DATA_PATH = os.path.join(PROJECT_ROOT, "data", "clinical_notes.csv")
OUT_BASE = os.path.join(PROJECT_ROOT, "models")
os.makedirs(OUT_BASE, exist_ok=True)

SEED = 42
random.seed(SEED); np.random.seed(SEED); torch.manual_seed(SEED)


<torch._C.Generator at 0x129134e30>

In [3]:
df = pd.read_csv(DATA_PATH, low_memory=False)
# minimal checks
assert 'gpt4_summary' in df.columns and 'glaucoma' in df.columns

# clean summaries inplace
def _clean(s): return re.sub(r'\s+',' ', str(s).strip().lower())
df['gpt4_summary'] = df['gpt4_summary'].astype(str).apply(_clean)

# map labels yes/no -> 1/0 (assumes these values exist)
df['glaucoma'] = df['glaucoma'].map({'yes':1, 'no':0})
df = df.dropna(subset=['glaucoma']).reset_index(drop=True)
df['glaucoma'] = df['glaucoma'].astype(int)

print("Rows:", len(df), "Pos:", df['glaucoma'].sum())
df.head()

Rows: 10000 Pos: 5048


Unnamed: 0,age,gender,race,ethnicity,language,maritalstatus,note,gpt4_summary,glaucoma,use
0,56.56,female,black,non-hispanic,english,single,ms. PERSON is a 56 yo woman presenting to esta...,the 56 y/o female patient has optic nerve head...,1,training
1,53.91,female,white,non-hispanic,english,single,referred for evaluation of narrow angles ou #p...,patient was referred for narrow angle evaluati...,1,training
2,46.3,female,white,non-hispanic,english,single,1. left upper lid ptosis: occurred after botox...,"patient experienced ptosis, ear and eye pain, ...",0,training
3,66.52,male,white,non-hispanic,english,single,right plano +0.50 082 left LOCATION -0.50 83 a...,the patient has primary open angle glaucoma - ...,1,training
4,82.52,female,black,non-hispanic,english,divorced,in step. os with nonspecific peripheral defect...,the patient has nonspecific peripheral defects...,1,training


In [4]:
# === FIXED STRATIFIED SPLIT: ensure Asian, Black, White appear in test ===

# Create combined stratification key
df['strat_key'] = df['glaucoma'].astype(str) + "_" + df['race'].astype(str)

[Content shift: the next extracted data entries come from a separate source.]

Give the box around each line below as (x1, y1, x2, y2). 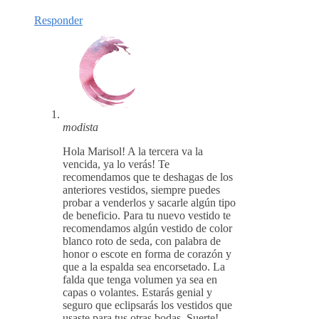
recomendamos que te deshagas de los (63, 171, 233, 184)
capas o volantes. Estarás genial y (63, 286, 212, 299)
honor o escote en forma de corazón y (63, 248, 231, 261)
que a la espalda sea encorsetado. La (63, 261, 225, 273)
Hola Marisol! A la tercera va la (63, 145, 203, 158)
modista (63, 121, 98, 134)
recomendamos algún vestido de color (63, 222, 232, 235)
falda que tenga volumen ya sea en (63, 273, 217, 286)

# First split: train_val vs test
train_val, test = train_test_split(
    df,
    test_size=0.15,
    stratify=df['strat_key'],
    random_state=SEED
)

# Second split: train vs val
train, val = train_test_split(
    train_val,
    test_size=0.1764706,  # â‰ˆ 0.15 overall val
    stratify=train_val['strat_key'],
    random_state=SEED
)

train = train.reset_index(drop=True)
val = val.reset_index(drop=True)
test = test.reset_index(drop=True)

print("Train/Val/Test:", len(train), len(val), len(test))
print("Races in test:", test['race'].value_counts())

Train/Val/Test: 6999 1501 1500
Races in test: race
white    1153
black     224
asian     123
Name: count, dtype: int64


In [5]:

MODEL_NAME = "nlpie/tiny-biobert"
print("MODEL_NAME =", MODEL_NAME)

MODEL_NAME = nlpie/tiny-biobert


In [6]:
tokenizer = AutoTokenizer.from_pretrained(MODEL_NAME, use_fast=True)
MAX_LEN = 128


In [7]:
from transformers import AutoTokenizer, AutoModelForSequenceClassification, TrainingArguments, Trainer, DataCollatorWithPadding
import torch
from sklearn.metrics import roc_auc_score

In [8]:
model = AutoModelForSequenceClassification.from_pretrained(MODEL_NAME, num_labels=2)
device = "mps" if torch.backends.mps.is_available() else "cpu"
model.to(device)


Some weights of BertForSequenceClassification were not initialized from the model checkpoint at nlpie/tiny-biobert and are newly initialized: ['bert.pooler.dense.bias', 'bert.pooler.dense.weight', 'classifier.bias', 'classifier.weight']
You should probably TRAIN this model on a down-stream task to be able to use it for predictions and inference.


BertForSequenceClassification(
  (bert): BertModel(
    (embeddings): BertEmbeddings(
      (word_embeddings): Embedding(28996, 312, padding_idx=0)
      (position_embeddings): Embedding(512, 312)
      (token_type_embeddings): Embedding(2, 312)
      (LayerNorm): LayerNorm((312,), eps=1e-12, elementwise_affine=True)
      (dropout): Dropout(p=0.1, inplace=False)
    )
    (encoder): BertEncoder(
      (layer): ModuleList(
        (0-3): 4 x BertLayer(
          (attention): BertAttention(
            (self): BertSdpaSelfAttention(
              (query): Linear(in_features=312, out_features=312, bias=True)
              (key): Linear(in_features=312, out_features=312, bias=True)
              (value): Linear(in_features=312, out_features=312, bias=True)
              (dropout): Dropout(p=0.1, inplace=False)
            )
            (output): BertSelfOutput(
              (dense): Linear(in_features=312, out_features=312, bias=True)
              (LayerNorm): LayerNorm((312,), eps=1e-1

In [9]:
def tokenize(texts):
    return tokenizer(texts, truncation=True, padding='max_length', max_length=MAX_LEN)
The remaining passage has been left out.